David Willetts, minister of state for universities and science, says IT teaching in schools and universities is "catastrophically" putting young people off technology as a career.
Speaking at the Google Big Tent event in Watford today, Willetts acknowledged the scale of the problem caused by the continuing decline in students studying computer science or IT courses at all levels of education.
In response to a question from Computer Weekly, David Willetts said: "At all levels, the IT and computer science courses in schools, colleges and universities, instead of providing us with a new generation of IT experts, catastrophically seem to be very boring and putting people off."
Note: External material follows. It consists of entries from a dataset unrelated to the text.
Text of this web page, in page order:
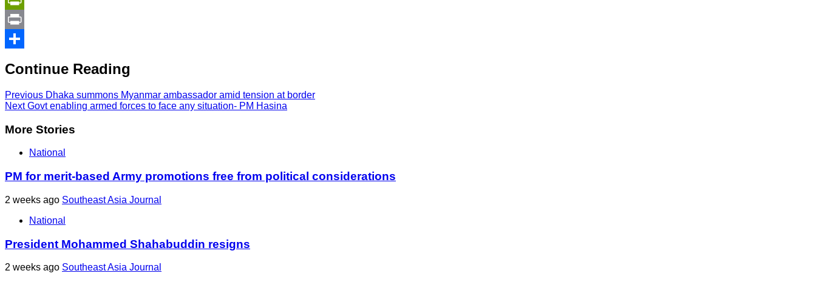
Link
PrintFriendly
Print
Continue Reading
Previous Dhaka summons Myanmar ambassador amid tension at border
NextGovt enabling armed forces to face any situation- PM Hasina
More Stories
National
PM for merit-based Army promotions free from political considerations
2 weeks ago Southeast Asia Journal
National
President Mohammed Shahabuddin resigns
2 weeks ago Southeast Asia Journal
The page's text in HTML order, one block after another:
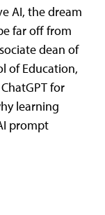
AI, the dream
far off from
dean of
of Education,
for
learning
prompt
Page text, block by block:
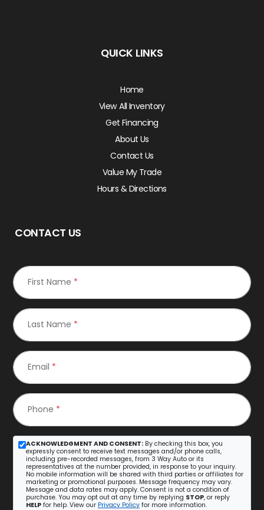
QUICK LINKS
Home
View All Inventory
Get Financing
About Us
Contact Us
Value My Trade
Hours & Directions
CONTACT US
First Name *
Last Name *
Email *
Phone *
ACKNOWLEDGMENT AND CONSENT: By checking this box, you
expressly consent to receive text messages and/or phone calls,
including pre-recorded messages, from 3 Way Auto or its
representatives at the number provided, in response to your inquiry.
No mobile information will be shared with third parties or affiliates for
marketing or promotional purposes. Message frequency may vary.
Message and data rates may apply. Consent is not a condition of
purchase. You may opt out at any time by replying STOP, or reply
HELP for help. View our Privacy Policy for more information.
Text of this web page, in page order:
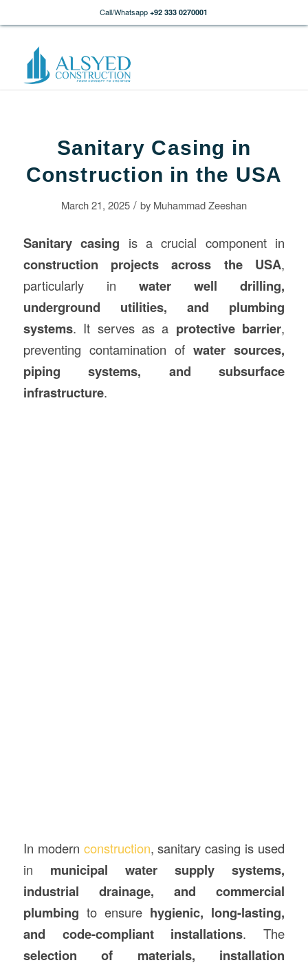
Call/Whatsapp +92 333 0270001
Sanitary Casing in
Construction in the USA
March 21, 2025 / by Muhammad Zeeshan
Sanitary casing is a crucial component in
construction projects across the USA,
particularly in water well drilling,
underground utilities, and plumbing
systems. It serves as a protective barrier,
preventing contamination ofwater sources,
piping systems, and subsurface
infrastructure.
In modern construction, sanitary casing is used
in municipal water supply systems,
industrial drainage, and commercial
plumbing to ensure hygienic, long-lasting,
and code-compliant installations. The
selection of materials, installation
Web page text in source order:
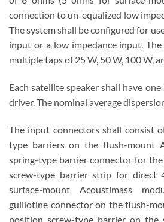
connection to un-equalized low
The system shall be configured for
input or a low impedance input.
multiple taps of 25 W, 50 W, 100 W,
Each satellite speaker shall have
driver. The nominal average
The input connectors shall consist
type barriers on the flush-mount
spring-type barrier connector for
screw-type barrier strip for direct
surface-mount Acoustimass
guillotine connector on the flush-
position screw-type barrier on the
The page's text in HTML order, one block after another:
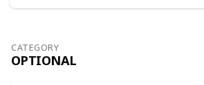
CATEGORY
OPTIONAL

In higher education, he said the government is encouraging closer ties between technology firms and academics.
"We are promoting links between IT businesses and universities to make sure their needs are met by the courses being provided," Willetts said.
In schools, he highlighted the fact that education secretary Michael Gove had scrapped the current ICT curriculum, branding it unfit for purpose. But Willetts revealed there are experiments taking place in schools of new ways of teaching computer science subjects.
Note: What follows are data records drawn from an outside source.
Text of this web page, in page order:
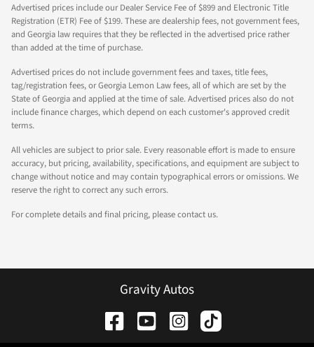
Advertised prices include our Dealer Service Fee of $899 and Electronic Title
Registration (ETR) Fee of $199. These are dealership fees, not government fees,
and Georgia law requires that they be reflected in the advertised price rather
than added at the time of purchase.
Advertised prices do not include government fees and taxes, title fees,
tag/registration fees, or Georgia Lemon Law fees, all of which are set by the
State of Georgia and applied at the time of sale. Advertised prices also do not
include finance charges, which depend on each customer's approved credit
terms.
All vehicles are subject to prior sale. Every reasonable effort is made to ensure
accuracy, but pricing, availability, specifications, and equipment are subject to
change without notice and may contain typographical errors or omissions. We
reserve the right to correct any such errors.
For complete details and final pricing, please contact us.
Gravity Autos
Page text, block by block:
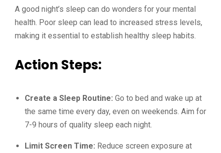
A good night’s sleep can do wonders for your mental
health. Poor sleep can lead to increased stress levels,
making it essential to establish healthy sleep habits.
Action Steps:
Create a Sleep Routine: Go to bed and wake up at
the same time every day, even on weekends. Aim for
7-9 hours of quality sleep each night.
Limit Screen Time: Reduce screen exposure at
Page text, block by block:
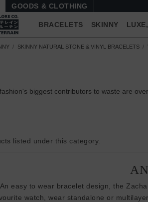
GOODS
BRACELETS SKINNY
SKINNY NATURAL STONE & VINYL BRACELETS
biggest contributors to waste are
listed under this category.
An easy to wear bracelet design, the
watch, wear standalone or
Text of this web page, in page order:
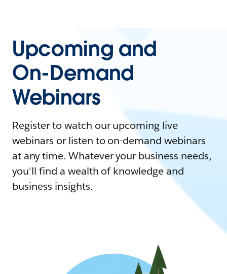
Upcoming and
On-Demand
Webinars
Register to watch our upcoming live
webinars or listen to on-demand webinars
at any time. Whatever your business needs,
you'll find a wealth of knowledge and
business insights.

"Trials are going on for new ways of teaching IT and technology in schools. Instead of a passive model, they are using a creative model," Willetts said.
The minister of state for universities and science also acknowledged the failure of government and industry to tackle the growing skills shortage in IT. Willetts admitted that it took a talk last year from Google chairman Eric Schmidt, highlighting the lack of enthusiasm among young people in the UK for a career in technology, to start a public debate and act as a catalyst for further action.
Graduates from computer science courses are among the highest rates of post-university unemployment. And the proportion of people under 30 in the IT profession is significantly lower now than it was 10 years ago.